EXTRACTED MATERIAL -
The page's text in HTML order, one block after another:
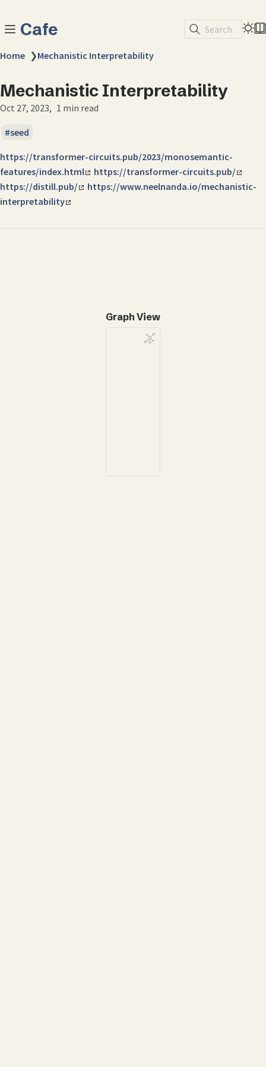
Cafe Search
Home ❯Mechanistic Interpretability
Mechanistic Interpretability
Oct 27, 2023 1 min read
seed
https://transformer-circuits.pub/2023/monosemantic-
features/index.html
https://transformer-circuits.pub/
https://distill.pub/
https://www.neelnanda.io/mechanistic-
interpretability
Graph View

REQUIRED ACTION - Transcribe the listing above verbatim. No picture belongs in the result.

WRITTEN ANSWER -
The page's text in HTML order, one block after another:
Cafe Search
Home ❯Mechanistic Interpretability
Mechanistic Interpretability
Oct 27, 2023 1 min read
seed
https://transformer-circuits.pub/2023/monosemantic-
features/index.html
https://transformer-circuits.pub/
https://distill.pub/
https://www.neelnanda.io/mechanistic-
interpretability
Graph View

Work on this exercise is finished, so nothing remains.